The one minus was Mew’s usual prolonged recording process, which partly explains the five-year gap between albums. “We always swear we’ll do the next one faster, but do the opposite!” says Bjerre. “Great ideas can appear out of nowhere, but you try a thousand things to complete them. Maybe it’s the fear of letting go, or maybe that Scandinavian Protestant ethic – you can’t enjoy anything, it must be perfect or it’s nothing! But the process creates a lot of what makes Mew unique.”
Given Mew songs can resemble puzzles, Bjerre ‘s lyrics can follow suit. “I find it brave when people are blatantly personal, and I’ve tried to a certain extent, like ‘Cross The River On Your Own’, about how relationships develop, all those big life decisions, but I tend to write abstractly, to veil the reality. I want listeners to discover things for themselves. What would, say, 2001 A Space Odyssey have been like if the end had been explained? I prefer mystery.”
The mystery of how a band has remained so intact over time is largely explained by the fact Bjerre, Madsen and Wohlert have known each other since the age of five. As young teens, computer geek/synth-pop fan Bjerre and sportsman/Prince fan Madsen were thrown together in an art class. Together, they made a short animation and soundtrack. It was the year before Nirvana exploded, “which made everyone want to be in a band,” Bjerre recalls. “So we started one.” But it only got serious when they discovered a friend’s kid brother, “who spent all his time drumming and listening to Black Sabbath. Silas changed everything for us.”
So did a My Bloody Valentine concert, which led to discovering US shoegazers The Swirlies, whose guitarist Damon Tutunjian ended up producing Mew’s 1997 debut album A Triumph for Man. It was released on the their Danish publishing company’s in-house imprint Exilbris, as was 2000’s Half The World Is Watching Me, on which Stina Nordenstam co-sang ‘Her Voice Is Beyond Her Years’. Tracks from both albums were re-recorded for their international/Sony album debut Frengers. Another pivotal moment was discovering the linked-songs concept of Genesis’ The Lamb Lies Down On Broadway, which shaped the way …And The Glass-Handed Kites (whose guest singer was Mew hero J Mascis of Dinosaur Jr, after Madsen had bumped into him in Copenhagen) turned out. Wohlert’s return is this album’s pivotal moment.

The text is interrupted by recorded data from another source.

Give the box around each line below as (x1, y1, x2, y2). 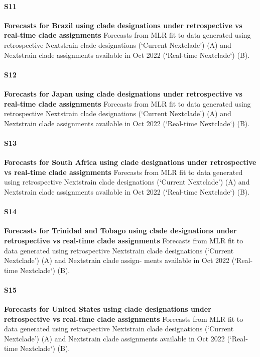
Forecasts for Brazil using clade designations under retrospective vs (4, 20, 242, 30)
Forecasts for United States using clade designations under (4, 304, 211, 314)
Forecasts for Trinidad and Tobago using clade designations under (4, 225, 237, 236)
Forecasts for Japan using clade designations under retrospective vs (4, 88, 242, 99)
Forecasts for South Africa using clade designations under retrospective (4, 157, 256, 167)
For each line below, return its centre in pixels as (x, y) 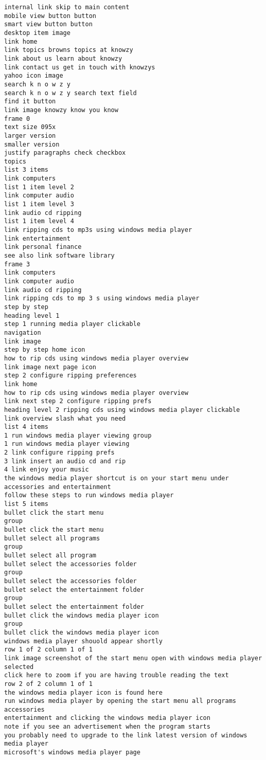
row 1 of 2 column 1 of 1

“Part of our strength is that we have grown up together, personally and musically,” says Bjerre. “We have our own inbred musical language. Even on the Copenhagen scene, we were isolated, doing our own thing.”
Isolated, idiosyncratic, stubbornly individual – In the studio or on stage (judge by the live bonus CD with the deluxe version of + -), there really is only one Mew. All pluses, no minuses.